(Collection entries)
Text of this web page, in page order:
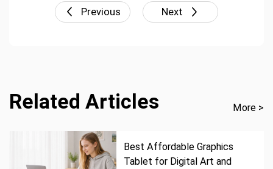
Previous Next
Related Articles More >
Best Affordable Graphics
Tablet for Digital Art and
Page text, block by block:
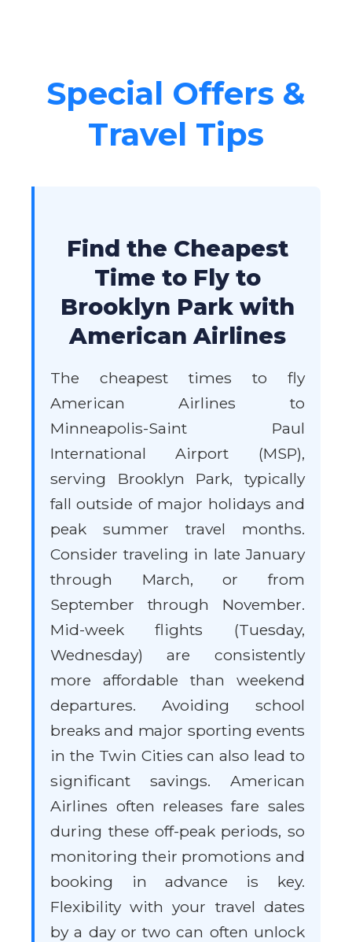
Special Offers &
Travel Tips
Find the Cheapest
Time to Fly to
Brooklyn Park with
American Airlines
The cheapest times to fly
American Airlines to
Minneapolis-Saint Paul
International Airport (MSP),
serving Brooklyn Park, typically
fall outside of major holidays and
peak summer travel months.
Consider traveling in late January
through March, or from
September through November.
Mid-week flights (Tuesday,
Wednesday) are consistently
more affordable than weekend
departures. Avoiding school
breaks and major sporting events
in the Twin Cities can also lead to
significant savings. American
Airlines often releases fare sales
during these off-peak periods, so
monitoring their promotions and
booking in advance is key.
Flexibility with your travel dates
by a day or two can often unlock
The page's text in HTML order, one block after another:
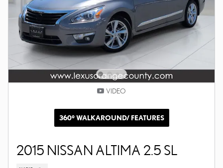
VIDEO
360° WALKAROUND/ FEATURES
2015 NISSAN ALTIMA 2.5 SL
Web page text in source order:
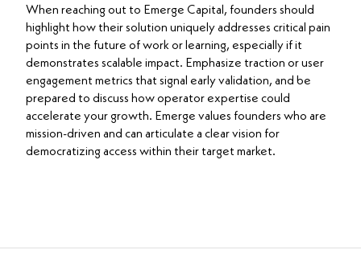
When reaching out to Emerge Capital, founders should
highlight how their solution uniquely addresses critical pain
points in the future of work or learning, especially if it
demonstrates scalable impact. Emphasize traction or user
engagement metrics that signal early validation, and be
prepared to discuss how operator expertise could
accelerate your growth. Emerge values founders who are
mission-driven and can articulate a clear vision for
democratizing access within their target market.
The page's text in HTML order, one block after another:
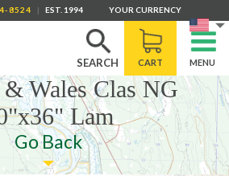
SEARCH CART MENU
8524 | EST. 1994 YOUR CURRENCY
Wales Clas NG
Lam
Go Back
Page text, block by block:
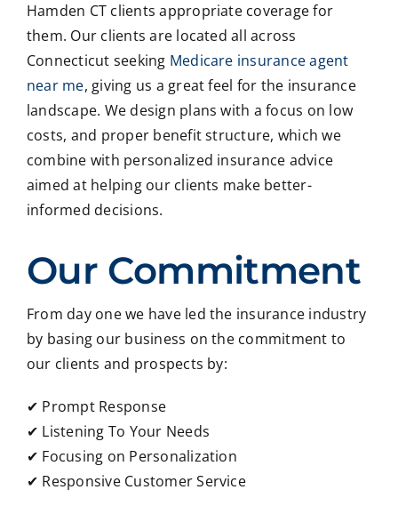
Hamden CT clients appropriate coverage for
them. Our clients are located all across
Connecticut seeking Medicare insurance agent
near me, giving us a great feel for the insurance
landscape. We design plans with a focus on low
costs, and proper benefit structure, which we
combine with personalized insurance advice
aimed at helping our clients make better-
informed decisions.
Our Commitment
From day one we have led the insurance industry
by basing our business on the commitment to
our clients and prospects by:
✔ Prompt Response
✔ Listening To Your Needs
✔ Focusing on Personalization
✔ Responsive Customer Service
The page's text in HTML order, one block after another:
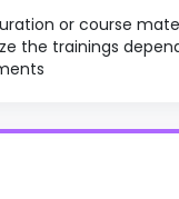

WHAT IS REQUIRED:
Would you please write out the entries in full, exactly as they read, but without pictures?

SOLVED PROBLEM:
Text of this web page, in page order:
Previous Next
Related Articles More >
Best Affordable Graphics
Tablet for Digital Art and
Page text, block by block:
Special Offers &
Travel Tips
Find the Cheapest
Time to Fly to
Brooklyn Park with
American Airlines
The cheapest times to fly
American Airlines to
Minneapolis-Saint Paul
International Airport (MSP),
serving Brooklyn Park, typically
fall outside of major holidays and
peak summer travel months.
Consider traveling in late January
through March, or from
September through November.
Mid-week flights (Tuesday,
Wednesday) are consistently
more affordable than weekend
departures. Avoiding school
breaks and major sporting events
in the Twin Cities can also lead to
significant savings. American
Airlines often releases fare sales
during these off-peak periods, so
monitoring their promotions and
booking in advance is key.
Flexibility with your travel dates
by a day or two can often unlock
The page's text in HTML order, one block after another:
VIDEO
360° WALKAROUND/ FEATURES
2015 NISSAN ALTIMA 2.5 SL
Web page text in source order:
When reaching out to Emerge Capital, founders should
highlight how their solution uniquely addresses critical pain
points in the future of work or learning, especially if it
demonstrates scalable impact. Emphasize traction or user
engagement metrics that signal early validation, and be
prepared to discuss how operator expertise could
accelerate your growth. Emerge values founders who are
mission-driven and can articulate a clear vision for
democratizing access within their target market.
The page's text in HTML order, one block after another:
SEARCH CART MENU
8524 | EST. 1994 YOUR CURRENCY
Wales Clas NG
Lam
Go Back
Page text, block by block:
Hamden CT clients appropriate coverage for
them. Our clients are located all across
Connecticut seeking Medicare insurance agent
near me, giving us a great feel for the insurance
landscape. We design plans with a focus on low
costs, and proper benefit structure, which we
combine with personalized insurance advice
aimed at helping our clients make better-
informed decisions.
Our Commitment
From day one we have led the insurance industry
by basing our business on the commitment to
our clients and prospects by:
✔ Prompt Response
✔ Listening To Your Needs
✔ Focusing on Personalization
✔ Responsive Customer Service
The page's text in HTML order, one block after another:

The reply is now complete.